ASSIGNMENT |
The part to set down runs from the first line of the data below through the line with "List of up to", inclusive; write it exactly and leave out the pictures.

ENTRIES PROVIDED |
***

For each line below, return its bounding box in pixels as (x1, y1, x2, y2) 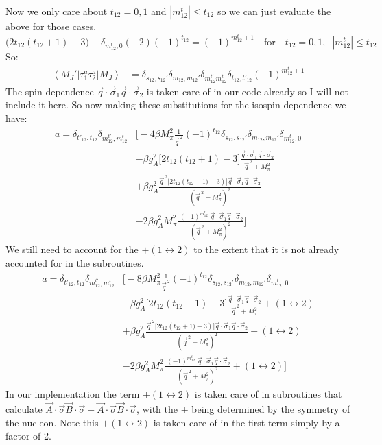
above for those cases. (5, 19, 97, 33)
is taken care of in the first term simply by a (153, 415, 340, 429)
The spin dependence (5, 84, 94, 98)
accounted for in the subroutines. (5, 256, 144, 270)
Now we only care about (5, 4, 108, 18)
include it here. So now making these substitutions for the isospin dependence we (5, 97, 346, 112)
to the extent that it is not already (193, 242, 339, 256)
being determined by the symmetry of (191, 402, 350, 416)
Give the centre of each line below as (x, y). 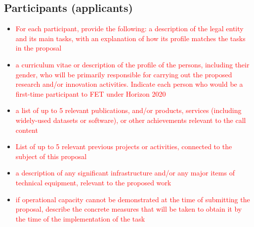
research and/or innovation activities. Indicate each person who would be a (129, 84)
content (27, 130)
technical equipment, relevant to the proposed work (93, 182)
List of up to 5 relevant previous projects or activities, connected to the (124, 146)
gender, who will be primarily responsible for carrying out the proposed (124, 74)
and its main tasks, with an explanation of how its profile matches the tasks (130, 38)
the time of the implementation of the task (80, 218)
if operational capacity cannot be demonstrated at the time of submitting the (133, 199)
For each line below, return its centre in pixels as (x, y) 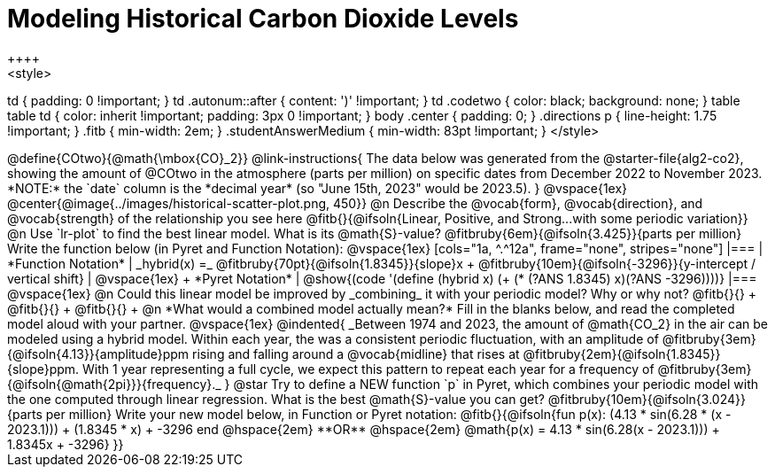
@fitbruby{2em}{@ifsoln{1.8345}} (622, 354)
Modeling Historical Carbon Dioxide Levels (263, 19)
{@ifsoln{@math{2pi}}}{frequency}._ (114, 384)
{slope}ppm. (43, 369)
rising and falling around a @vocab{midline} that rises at (356, 354)
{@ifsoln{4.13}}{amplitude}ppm (98, 354)
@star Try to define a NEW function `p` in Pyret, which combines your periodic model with (496, 384)
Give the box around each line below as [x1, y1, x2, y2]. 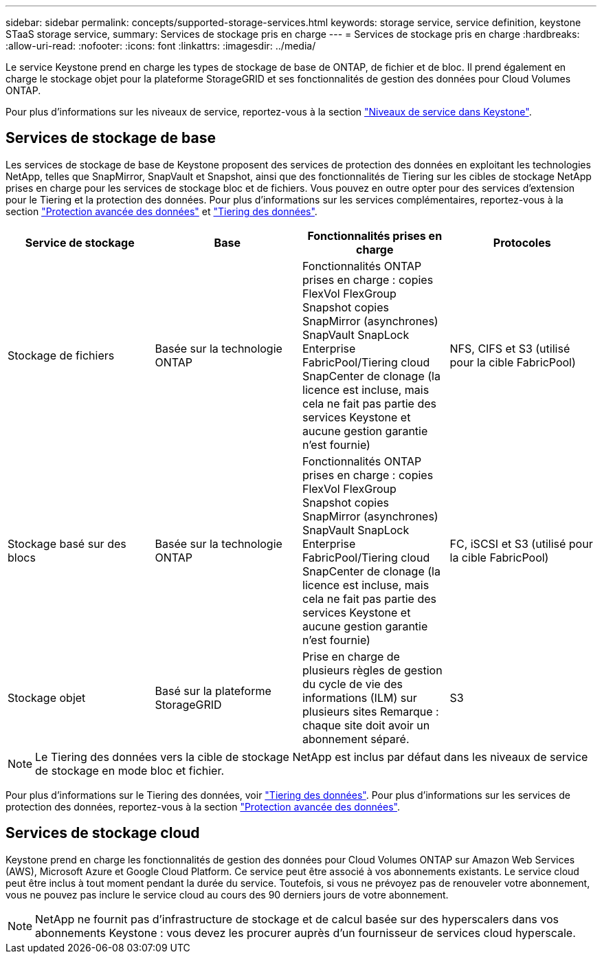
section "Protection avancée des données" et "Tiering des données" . [5, 205, 317, 217]
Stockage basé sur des [8, 536, 126, 551]
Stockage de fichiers [8, 348, 115, 362]
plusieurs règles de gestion [302, 663, 443, 677]
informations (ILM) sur [302, 690, 417, 705]
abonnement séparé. [302, 731, 410, 746]
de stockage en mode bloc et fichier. [35, 763, 225, 778]
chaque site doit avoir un [302, 718, 430, 732]
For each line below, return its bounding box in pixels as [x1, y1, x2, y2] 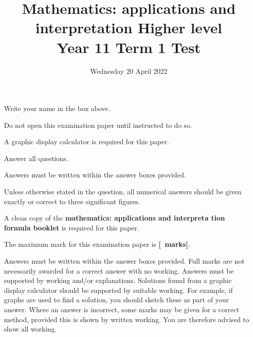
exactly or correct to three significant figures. [4, 196, 141, 206]
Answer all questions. [4, 153, 68, 163]
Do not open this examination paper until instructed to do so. [4, 119, 192, 130]
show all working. [4, 324, 57, 334]
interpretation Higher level [35, 17, 222, 38]
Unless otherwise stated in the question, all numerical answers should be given [4, 186, 242, 197]
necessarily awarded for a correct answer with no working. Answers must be [4, 265, 234, 276]
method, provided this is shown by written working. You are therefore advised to [4, 314, 250, 324]
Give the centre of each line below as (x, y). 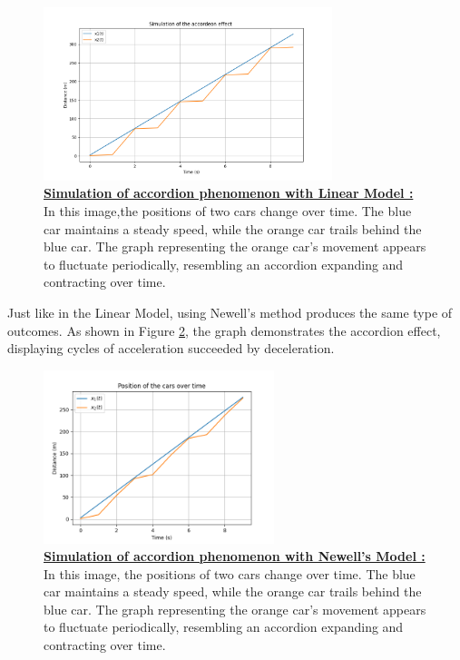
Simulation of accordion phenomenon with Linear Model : (229, 193)
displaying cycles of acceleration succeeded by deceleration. (171, 348)
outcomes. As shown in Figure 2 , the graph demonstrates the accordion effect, (224, 330)
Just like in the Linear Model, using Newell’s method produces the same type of (230, 312)
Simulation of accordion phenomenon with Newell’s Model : (235, 556)
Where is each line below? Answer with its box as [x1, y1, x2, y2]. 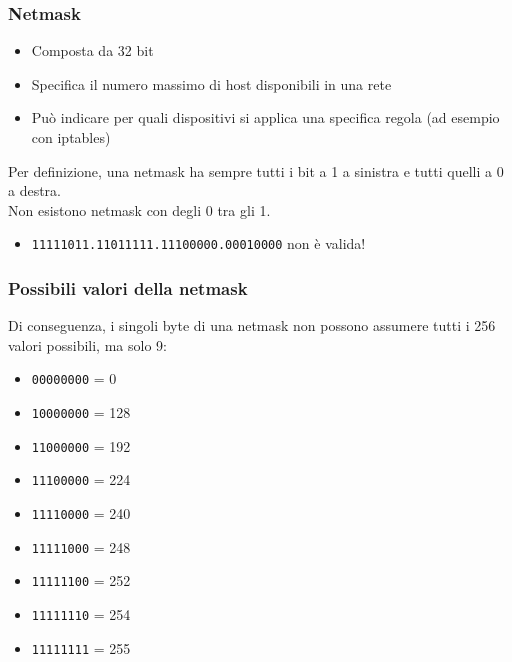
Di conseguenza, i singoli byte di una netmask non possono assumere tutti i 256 [8, 315, 496, 336]
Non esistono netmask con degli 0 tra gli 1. [8, 199, 271, 220]
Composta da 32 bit [31, 40, 154, 61]
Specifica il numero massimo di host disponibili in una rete [31, 73, 392, 94]
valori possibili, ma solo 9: [8, 334, 167, 355]
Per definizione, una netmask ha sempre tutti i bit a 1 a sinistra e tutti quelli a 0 [8, 160, 504, 181]
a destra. [8, 180, 62, 201]
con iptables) [31, 127, 111, 147]
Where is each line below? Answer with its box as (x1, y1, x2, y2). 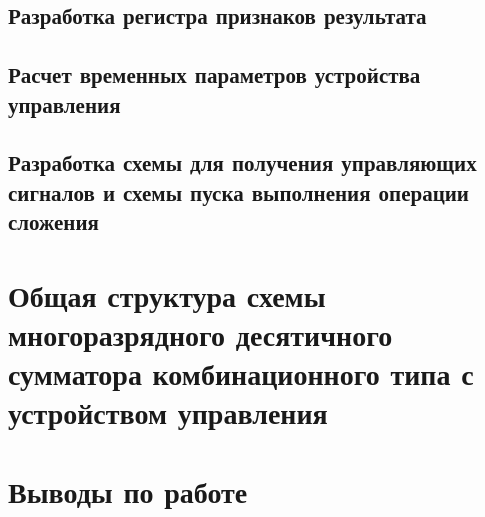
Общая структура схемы (8, 274, 326, 315)
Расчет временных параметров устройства (8, 59, 421, 90)
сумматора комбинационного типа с (8, 353, 474, 394)
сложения (8, 206, 99, 237)
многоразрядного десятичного (8, 313, 393, 354)
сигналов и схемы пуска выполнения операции (8, 176, 469, 207)
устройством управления (8, 392, 328, 433)
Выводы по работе (8, 470, 248, 511)
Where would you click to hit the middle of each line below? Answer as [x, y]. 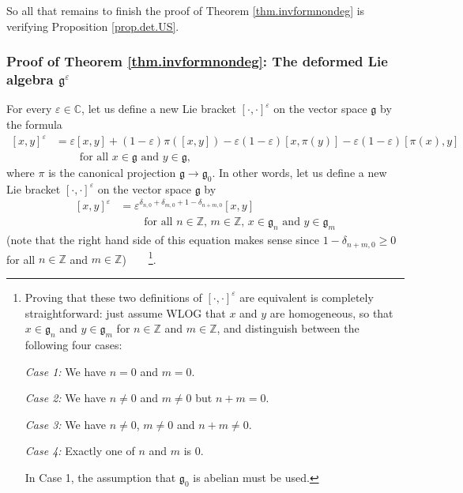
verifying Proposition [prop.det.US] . [93, 26]
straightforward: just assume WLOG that [125, 312]
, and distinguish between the [288, 328]
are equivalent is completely [307, 297]
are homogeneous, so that [331, 312]
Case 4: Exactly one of [80, 451]
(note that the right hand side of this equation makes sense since [163, 240]
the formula [34, 124]
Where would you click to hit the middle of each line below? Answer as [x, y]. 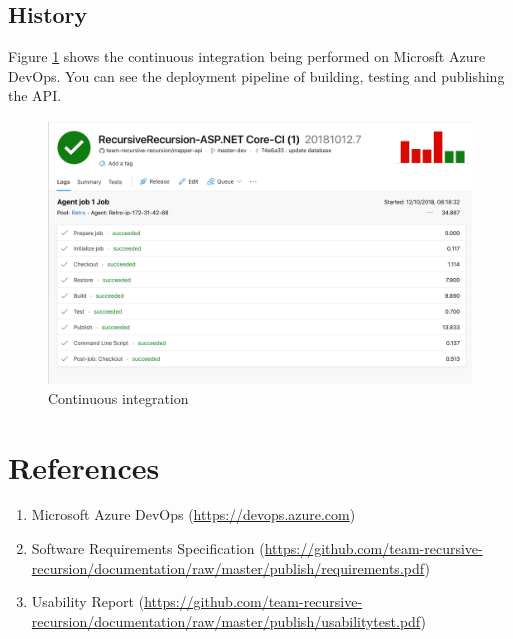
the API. [35, 95]
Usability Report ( [88, 601]
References [84, 466]
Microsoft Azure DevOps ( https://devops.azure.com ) [193, 514]
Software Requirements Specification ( [148, 548]
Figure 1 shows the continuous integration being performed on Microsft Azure [247, 56]
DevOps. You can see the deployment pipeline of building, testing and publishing [256, 75]
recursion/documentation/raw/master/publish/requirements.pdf [228, 567]
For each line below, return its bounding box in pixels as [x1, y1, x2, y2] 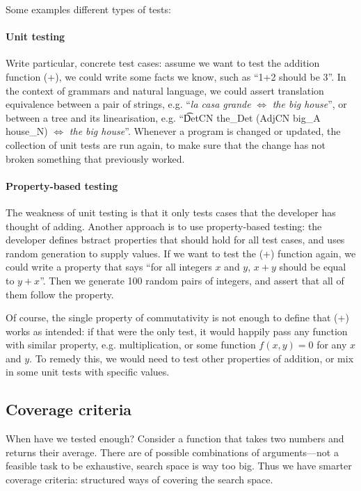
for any [316, 337, 347, 352]
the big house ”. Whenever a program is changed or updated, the [69, 124, 341, 138]
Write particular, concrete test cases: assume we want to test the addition [6, 56, 320, 70]
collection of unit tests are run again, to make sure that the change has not [6, 137, 326, 152]
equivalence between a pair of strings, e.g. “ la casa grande [6, 97, 251, 111]
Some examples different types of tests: [6, 2, 171, 16]
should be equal [279, 259, 346, 274]
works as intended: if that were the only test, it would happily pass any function [6, 323, 348, 338]
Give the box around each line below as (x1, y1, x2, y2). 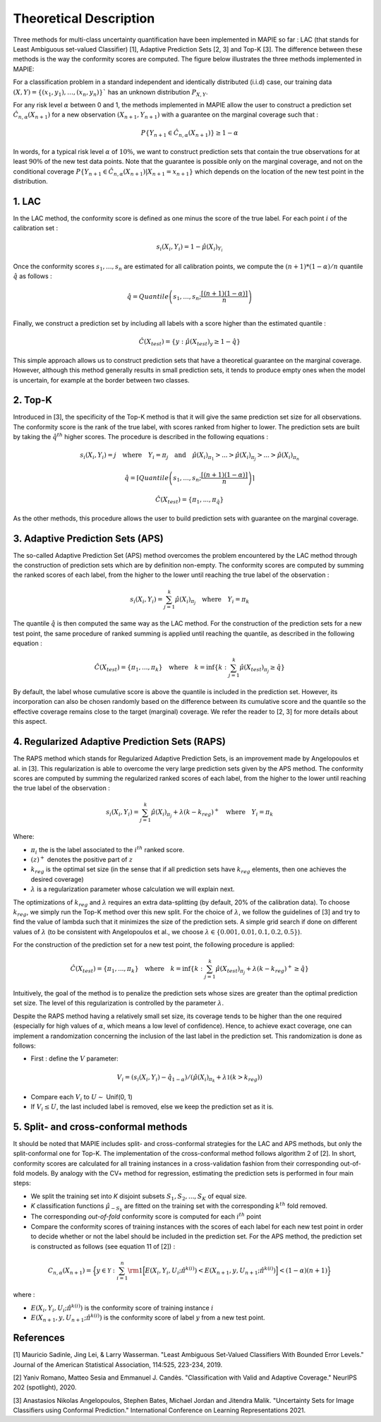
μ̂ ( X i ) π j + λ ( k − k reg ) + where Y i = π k (150, 807, 274, 819)
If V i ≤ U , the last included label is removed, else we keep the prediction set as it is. (30, 1102, 274, 1112)
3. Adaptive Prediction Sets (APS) (13, 532, 164, 544)
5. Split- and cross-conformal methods (13, 1121, 188, 1133)
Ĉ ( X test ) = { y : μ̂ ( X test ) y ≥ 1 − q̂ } (138, 337, 241, 347)
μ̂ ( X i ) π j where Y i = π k (174, 595, 250, 606)
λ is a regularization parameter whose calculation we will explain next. (30, 885, 235, 893)
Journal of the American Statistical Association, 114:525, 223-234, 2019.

***

EXPECTED ANSWER |
For each line below, return its bounding box in pixels as (x1, y1, x2, y2) 
above for those cases. (5, 19, 97, 33)
is taken care of in the first term simply by a (153, 415, 340, 429)
The spin dependence (5, 84, 94, 98)
accounted for in the subroutines. (5, 256, 144, 270)
Now we only care about (5, 4, 108, 18)
include it here. So now making these substitutions for the isospin dependence we (5, 97, 346, 112)
to the extent that it is not already (193, 242, 339, 256)
being determined by the symmetry of (191, 402, 350, 416)
Give the centre of each line below as (x, y). 
research and/or innovation activities. Indicate each person who would be a (129, 84)
content (27, 130)
technical equipment, relevant to the proposed work (93, 182)
List of up to 5 relevant previous projects or activities, connected to the (124, 146)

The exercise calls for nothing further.